Extensive mutagenesis experiments corroborate a structural model for the DNA deaminase domain of APOBEC3G

Abstract

APOBEC3G is a single-strand DNA cytosine deaminase capable of blocking retrovirus and retrotransposon replication. APOBEC3G has two conserved zinc-coordinating motifs but only one is required for catalysis. Here, deletion analyses revealed that the minimal catalytic domain consists of residues 198-384. Size exclusion assays indicated that this protein is monomeric. Many (31/69) alanine substitution derivatives of APOBEC3G198-384 retained significant to full levels of activity. These data corroborated an APOBEC2-based structural model for the catalytic domain of APOBEC3G indicating that most non-essential residues are solvent accessible and most essential residues cluster within the protein core.

Fig. 1

APOBEC3G deletion mutants delineate a minimal active domain. (A) An illustration showing the amino acid boundaries used for deletion constructs. The HXE-X_23–28-CX_2–4C motifs are depicted by open boxes, and the asterisk designates the catalytic domain. (B) Rif^R mutation frequencies of the indicated GST-A3G constructs. Each X represents the mutation frequency of an individual culture (n=8 per construct). The median mutation frequency for cells expressing the vector control, A3G, A3G175-384 and A3G198-384 is indicated. (C) Size exclusion profiles of GST (25 kDa), A3G198-384 (22 kDa) and lysozyme (14 kDa) indicate that A3G198-384 is monomeric.

Fig. 2

Mutator phenotype of 69 APOBEC3G alanine substitution mutants.
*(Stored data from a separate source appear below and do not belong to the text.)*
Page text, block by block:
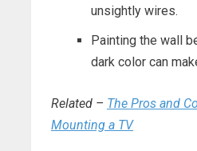
unsightly wires.
Painting the wall
dark color can
Related – The Pros and
Mounting a TV
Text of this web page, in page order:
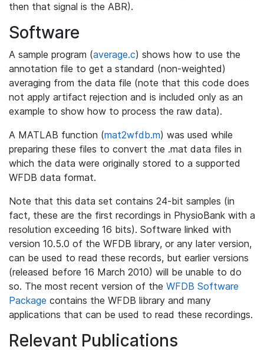
then that signal is the ABR).
Software
A sample program (average.c) shows how to use the
annotation file to get a standard (non-weighted)
averaging from the data file (note that this code does
not apply artifact rejection and is included only as an
example to show how to process the raw data).
A MATLAB function (mat2wfdb.m) was used while
preparing these files to convert the .mat data files in
which the data were originally stored to a supported
WFDB data format.
Note that this data set contains 24-bit samples (in
fact, these are the first recordings in PhysioBank with a
resolution exceeding 16 bits). Software linked with
version 10.5.0 of the WFDB library, or any later version,
can be used to read these records, but earlier versions
(released before 16 March 2010) will be unable to do
so. The most recent version of the WFDB Software
Package contains the WFDB library and many
applications that can be used to read these recordings.
Relevant Publications

Histograms showing the relative Rif^R mutation frequencies of cells expressing the vector control (−), A3G198-384 (+) or derivatives with alanine substitutions at the underlined amino acid positions. Each histogram bar reports data from 2–5 independent experiments, except the bars for vector and A3G198-384, which reflect data from 12 (± SEM). The dotted line represents the 3-fold significance threshold that was used to distinguish active and inactive mutant constructs. A3G amino acids 198-200 and 381-384 were not shown. A predicted secondary structure of A3G198-384, based on a pair wise alignment with APOBEC2, is included to facilitate comparisons with Fig. 4.

Fig. 3

GST-A3G198-384 expression data. (A) A representative gel showing the soluble (supernatant) and insoluble (pellet) amounts of GST, GST-A3G198-384 (WT) and 5 mutant derivatives. The S/P ratio of the boxed bands is shown below each lane. The E. coli protein(s) that migrates indistinguishably from GST-A3G198-384 was present in every sample and it provided a constant (but lower) background signal. (B) Anti-GST (left panel) and anti-A3G (right panel) immunoblots confirm the identities of the bands boxed in Fig. 3A. (C) Mutants with higher, near equivalent or lower S/P values than those of wild type GST-A3G198-384 are listed. Total protein amounts (S+P) were similar for every construct ([A] and data not shown).

Fig. 4

Four views of a model A3G198-384 structure based on human APOBEC2 [16]. The predicted α helices and β sheets correspond with those shown in Fig. 2. Relevant amino acid side chains are depicted in green or red to reflect the activity or inactivity, respectively, of an alanine substitution at that position. The purple amino acid side chains in the top left panel represent the zinc (purple ball)-coordinating histidine (H257 in α1) and cysteine residues (C288 and C291 in α2).